# Work instructions
Scan the entries for the word "table", and copy every line where it appears.

Extracted records:
-- Opening Marker --
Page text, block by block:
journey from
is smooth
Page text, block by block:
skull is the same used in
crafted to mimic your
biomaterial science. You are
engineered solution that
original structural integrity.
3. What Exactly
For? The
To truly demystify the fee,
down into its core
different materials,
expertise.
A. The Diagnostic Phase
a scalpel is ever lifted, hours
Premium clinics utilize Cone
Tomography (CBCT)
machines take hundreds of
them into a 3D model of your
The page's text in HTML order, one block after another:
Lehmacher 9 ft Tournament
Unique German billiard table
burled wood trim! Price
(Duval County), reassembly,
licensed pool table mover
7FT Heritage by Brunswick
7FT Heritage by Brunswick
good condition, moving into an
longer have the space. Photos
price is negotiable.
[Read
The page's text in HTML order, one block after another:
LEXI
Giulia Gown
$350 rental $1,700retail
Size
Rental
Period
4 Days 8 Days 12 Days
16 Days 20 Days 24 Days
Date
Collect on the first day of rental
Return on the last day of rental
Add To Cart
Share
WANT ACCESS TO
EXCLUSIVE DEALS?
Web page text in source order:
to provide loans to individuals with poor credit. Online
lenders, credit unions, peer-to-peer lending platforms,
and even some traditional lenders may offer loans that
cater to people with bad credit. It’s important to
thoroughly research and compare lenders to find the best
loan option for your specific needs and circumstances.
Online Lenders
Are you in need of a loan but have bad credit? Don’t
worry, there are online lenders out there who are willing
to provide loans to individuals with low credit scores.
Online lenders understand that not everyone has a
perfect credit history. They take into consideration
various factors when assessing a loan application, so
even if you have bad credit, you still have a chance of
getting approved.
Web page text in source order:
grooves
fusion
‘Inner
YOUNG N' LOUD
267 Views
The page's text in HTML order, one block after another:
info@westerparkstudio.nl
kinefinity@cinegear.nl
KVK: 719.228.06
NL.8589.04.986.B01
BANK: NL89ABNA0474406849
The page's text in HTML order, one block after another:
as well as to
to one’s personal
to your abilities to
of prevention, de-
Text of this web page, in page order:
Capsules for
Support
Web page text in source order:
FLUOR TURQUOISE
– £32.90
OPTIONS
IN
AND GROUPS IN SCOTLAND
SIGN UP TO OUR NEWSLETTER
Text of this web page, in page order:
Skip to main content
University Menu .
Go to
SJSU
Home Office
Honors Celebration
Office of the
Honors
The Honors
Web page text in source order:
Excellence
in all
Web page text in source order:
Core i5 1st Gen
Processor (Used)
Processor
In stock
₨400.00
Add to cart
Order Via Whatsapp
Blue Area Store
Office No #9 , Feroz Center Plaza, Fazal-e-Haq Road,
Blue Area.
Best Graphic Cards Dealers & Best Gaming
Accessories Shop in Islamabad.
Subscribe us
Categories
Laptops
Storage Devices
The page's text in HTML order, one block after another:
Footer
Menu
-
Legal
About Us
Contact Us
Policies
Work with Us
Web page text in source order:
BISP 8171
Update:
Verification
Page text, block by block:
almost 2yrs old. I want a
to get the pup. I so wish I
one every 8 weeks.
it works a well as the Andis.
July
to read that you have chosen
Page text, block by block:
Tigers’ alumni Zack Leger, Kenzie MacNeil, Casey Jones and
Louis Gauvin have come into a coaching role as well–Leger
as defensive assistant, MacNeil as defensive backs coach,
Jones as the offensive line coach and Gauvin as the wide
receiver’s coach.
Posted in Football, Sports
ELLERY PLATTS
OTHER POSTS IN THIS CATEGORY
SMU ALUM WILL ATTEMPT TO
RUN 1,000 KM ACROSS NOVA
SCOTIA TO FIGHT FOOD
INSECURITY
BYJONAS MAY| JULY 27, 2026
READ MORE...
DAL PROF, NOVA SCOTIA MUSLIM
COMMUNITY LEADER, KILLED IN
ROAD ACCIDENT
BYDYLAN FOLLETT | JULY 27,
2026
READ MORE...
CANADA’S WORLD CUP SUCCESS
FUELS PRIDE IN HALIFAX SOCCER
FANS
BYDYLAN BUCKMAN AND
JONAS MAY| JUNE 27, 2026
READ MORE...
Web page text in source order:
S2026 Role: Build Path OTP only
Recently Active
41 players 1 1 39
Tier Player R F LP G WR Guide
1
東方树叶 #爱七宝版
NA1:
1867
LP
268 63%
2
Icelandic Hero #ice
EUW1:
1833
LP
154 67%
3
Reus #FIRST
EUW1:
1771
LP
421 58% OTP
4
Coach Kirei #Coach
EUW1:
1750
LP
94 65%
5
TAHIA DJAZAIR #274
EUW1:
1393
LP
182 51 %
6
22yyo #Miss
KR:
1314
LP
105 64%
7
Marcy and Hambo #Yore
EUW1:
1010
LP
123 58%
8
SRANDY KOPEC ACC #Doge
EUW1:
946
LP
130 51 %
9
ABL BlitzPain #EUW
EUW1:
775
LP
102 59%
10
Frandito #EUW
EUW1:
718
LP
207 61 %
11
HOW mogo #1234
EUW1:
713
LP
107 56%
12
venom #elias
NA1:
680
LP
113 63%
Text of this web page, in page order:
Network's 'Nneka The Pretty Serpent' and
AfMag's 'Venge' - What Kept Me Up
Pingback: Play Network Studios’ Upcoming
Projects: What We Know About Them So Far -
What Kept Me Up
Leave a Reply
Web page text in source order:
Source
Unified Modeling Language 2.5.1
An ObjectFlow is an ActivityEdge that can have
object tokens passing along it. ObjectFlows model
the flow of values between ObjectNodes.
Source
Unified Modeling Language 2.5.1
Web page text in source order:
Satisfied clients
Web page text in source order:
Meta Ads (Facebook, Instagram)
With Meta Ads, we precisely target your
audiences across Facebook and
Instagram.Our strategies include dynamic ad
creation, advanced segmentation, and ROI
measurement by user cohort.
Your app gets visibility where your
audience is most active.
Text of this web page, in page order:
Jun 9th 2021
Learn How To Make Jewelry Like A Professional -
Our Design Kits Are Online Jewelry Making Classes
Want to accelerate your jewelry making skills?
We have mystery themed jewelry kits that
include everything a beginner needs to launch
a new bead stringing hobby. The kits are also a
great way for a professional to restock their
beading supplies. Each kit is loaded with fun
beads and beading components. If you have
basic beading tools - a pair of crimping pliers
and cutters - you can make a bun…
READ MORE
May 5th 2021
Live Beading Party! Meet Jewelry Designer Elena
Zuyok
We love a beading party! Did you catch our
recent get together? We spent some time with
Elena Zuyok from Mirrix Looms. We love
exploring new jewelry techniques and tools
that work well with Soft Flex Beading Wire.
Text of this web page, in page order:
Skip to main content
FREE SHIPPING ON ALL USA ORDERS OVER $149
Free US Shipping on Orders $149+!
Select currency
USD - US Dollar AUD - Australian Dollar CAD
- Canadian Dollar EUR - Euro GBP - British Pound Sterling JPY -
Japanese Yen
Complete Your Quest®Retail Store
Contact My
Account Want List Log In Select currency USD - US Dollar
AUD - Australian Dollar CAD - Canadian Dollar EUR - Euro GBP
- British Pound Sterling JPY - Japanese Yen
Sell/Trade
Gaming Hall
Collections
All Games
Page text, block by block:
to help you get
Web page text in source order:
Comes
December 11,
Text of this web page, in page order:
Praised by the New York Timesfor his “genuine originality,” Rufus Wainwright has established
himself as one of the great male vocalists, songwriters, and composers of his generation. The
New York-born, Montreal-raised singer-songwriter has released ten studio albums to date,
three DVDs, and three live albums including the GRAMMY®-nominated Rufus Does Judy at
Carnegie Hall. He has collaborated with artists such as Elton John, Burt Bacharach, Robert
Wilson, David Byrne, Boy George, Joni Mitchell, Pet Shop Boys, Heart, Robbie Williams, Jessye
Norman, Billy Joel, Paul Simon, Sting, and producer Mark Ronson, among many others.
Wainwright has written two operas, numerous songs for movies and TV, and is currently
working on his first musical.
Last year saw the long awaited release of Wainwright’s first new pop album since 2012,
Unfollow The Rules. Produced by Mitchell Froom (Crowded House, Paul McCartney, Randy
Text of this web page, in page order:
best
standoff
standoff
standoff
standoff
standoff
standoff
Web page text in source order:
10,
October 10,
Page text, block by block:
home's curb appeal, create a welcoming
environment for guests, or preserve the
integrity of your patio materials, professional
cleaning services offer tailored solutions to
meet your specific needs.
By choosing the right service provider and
-- Closing Marker --
# Task answer
Unique German billiard table
licensed pool table mover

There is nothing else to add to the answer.